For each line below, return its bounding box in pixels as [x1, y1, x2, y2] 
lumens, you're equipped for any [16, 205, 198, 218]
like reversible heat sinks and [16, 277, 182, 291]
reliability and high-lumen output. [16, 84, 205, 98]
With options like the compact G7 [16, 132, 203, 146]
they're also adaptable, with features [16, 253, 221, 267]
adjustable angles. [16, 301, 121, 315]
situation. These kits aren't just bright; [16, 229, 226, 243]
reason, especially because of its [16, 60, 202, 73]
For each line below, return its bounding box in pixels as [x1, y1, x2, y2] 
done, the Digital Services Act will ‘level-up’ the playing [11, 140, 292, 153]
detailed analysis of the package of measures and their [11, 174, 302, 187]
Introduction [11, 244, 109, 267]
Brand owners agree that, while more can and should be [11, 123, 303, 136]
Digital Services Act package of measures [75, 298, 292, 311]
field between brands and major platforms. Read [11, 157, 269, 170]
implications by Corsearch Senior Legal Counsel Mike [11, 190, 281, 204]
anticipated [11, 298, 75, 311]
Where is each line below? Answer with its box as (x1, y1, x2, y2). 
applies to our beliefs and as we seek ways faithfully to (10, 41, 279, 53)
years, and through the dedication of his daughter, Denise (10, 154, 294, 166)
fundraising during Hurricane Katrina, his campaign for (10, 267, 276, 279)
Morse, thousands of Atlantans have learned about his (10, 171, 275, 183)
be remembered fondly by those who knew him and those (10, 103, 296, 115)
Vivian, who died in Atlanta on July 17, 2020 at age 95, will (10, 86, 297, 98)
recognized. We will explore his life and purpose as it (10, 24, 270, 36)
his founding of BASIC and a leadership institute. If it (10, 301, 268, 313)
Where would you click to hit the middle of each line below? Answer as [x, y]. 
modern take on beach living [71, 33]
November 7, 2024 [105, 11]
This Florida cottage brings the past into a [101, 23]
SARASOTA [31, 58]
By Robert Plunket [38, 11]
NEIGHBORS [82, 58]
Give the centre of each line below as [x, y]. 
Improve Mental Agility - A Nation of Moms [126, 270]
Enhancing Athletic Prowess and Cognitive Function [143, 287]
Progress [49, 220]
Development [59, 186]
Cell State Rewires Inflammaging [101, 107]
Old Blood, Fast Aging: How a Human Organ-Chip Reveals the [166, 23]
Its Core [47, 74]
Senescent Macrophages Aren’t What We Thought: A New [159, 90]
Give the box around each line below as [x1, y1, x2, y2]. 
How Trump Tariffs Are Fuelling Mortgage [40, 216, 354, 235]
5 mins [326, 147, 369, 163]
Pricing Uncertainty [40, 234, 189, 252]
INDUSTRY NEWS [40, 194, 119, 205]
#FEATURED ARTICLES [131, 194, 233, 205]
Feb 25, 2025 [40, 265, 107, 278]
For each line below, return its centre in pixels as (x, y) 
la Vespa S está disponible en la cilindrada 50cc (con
########
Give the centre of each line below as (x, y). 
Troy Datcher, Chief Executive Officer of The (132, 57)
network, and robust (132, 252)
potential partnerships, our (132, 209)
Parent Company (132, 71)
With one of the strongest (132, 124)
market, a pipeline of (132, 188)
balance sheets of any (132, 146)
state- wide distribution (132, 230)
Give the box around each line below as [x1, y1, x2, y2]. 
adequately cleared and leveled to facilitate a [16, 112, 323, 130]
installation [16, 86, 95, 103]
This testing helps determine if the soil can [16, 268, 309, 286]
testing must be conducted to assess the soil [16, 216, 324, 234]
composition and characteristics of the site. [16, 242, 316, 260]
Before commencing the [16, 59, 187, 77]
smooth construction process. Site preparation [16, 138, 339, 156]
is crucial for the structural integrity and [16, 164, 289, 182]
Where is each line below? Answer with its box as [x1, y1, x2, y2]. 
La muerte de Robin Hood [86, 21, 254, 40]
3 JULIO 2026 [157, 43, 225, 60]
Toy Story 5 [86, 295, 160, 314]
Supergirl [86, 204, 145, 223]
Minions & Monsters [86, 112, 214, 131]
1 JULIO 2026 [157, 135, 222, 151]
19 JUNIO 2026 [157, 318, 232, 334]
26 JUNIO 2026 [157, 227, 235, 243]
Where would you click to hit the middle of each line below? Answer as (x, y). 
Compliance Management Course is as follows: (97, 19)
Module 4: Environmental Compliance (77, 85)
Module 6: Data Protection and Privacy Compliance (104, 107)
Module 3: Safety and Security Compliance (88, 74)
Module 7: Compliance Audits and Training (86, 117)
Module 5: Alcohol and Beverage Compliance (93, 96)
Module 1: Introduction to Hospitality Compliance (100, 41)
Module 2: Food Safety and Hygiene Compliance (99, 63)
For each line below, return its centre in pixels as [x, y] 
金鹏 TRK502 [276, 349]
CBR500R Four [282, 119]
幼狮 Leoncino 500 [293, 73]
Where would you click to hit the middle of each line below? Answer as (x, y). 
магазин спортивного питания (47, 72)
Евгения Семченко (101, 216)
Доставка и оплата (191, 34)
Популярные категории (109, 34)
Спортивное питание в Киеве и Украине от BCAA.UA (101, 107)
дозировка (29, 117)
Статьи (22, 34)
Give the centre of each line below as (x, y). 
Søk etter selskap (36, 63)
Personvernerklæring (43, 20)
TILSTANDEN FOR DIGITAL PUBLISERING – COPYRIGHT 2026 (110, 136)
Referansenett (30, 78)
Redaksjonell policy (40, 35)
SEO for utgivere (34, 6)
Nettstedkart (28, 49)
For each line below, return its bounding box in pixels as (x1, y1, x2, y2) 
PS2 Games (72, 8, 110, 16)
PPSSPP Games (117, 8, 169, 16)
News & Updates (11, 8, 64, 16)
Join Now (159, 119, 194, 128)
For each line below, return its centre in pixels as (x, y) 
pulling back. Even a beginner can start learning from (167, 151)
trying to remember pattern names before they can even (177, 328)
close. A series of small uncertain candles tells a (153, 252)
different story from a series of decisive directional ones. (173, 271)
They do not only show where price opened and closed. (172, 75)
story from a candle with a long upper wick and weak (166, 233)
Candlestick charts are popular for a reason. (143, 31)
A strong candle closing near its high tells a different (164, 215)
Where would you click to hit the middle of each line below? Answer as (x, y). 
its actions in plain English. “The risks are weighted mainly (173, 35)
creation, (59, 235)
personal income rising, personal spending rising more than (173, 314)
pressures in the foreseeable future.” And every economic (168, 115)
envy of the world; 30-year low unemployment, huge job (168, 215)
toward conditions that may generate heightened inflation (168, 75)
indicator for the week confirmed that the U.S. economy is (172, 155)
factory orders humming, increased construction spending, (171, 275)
########
Task brief: The required answer is the run of lines above, starting at the line with "1 JULIO 2026 [157, 135, 222, 151]" and ending at the line with "Module 3: Safety", reproduced exactly with both ends.

Completed exercise:
1 JULIO 2026 [157, 135, 222, 151]
19 JUNIO 2026 [157, 318, 232, 334]
26 JUNIO 2026 [157, 227, 235, 243]
Where would you click to hit the middle of each line below? Answer as (x, y). 
Compliance Management Course is as follows: (97, 19)
Module 4: Environmental Compliance (77, 85)
Module 6: Data Protection and Privacy Compliance (104, 107)
Module 3: Safety and Security Compliance (88, 74)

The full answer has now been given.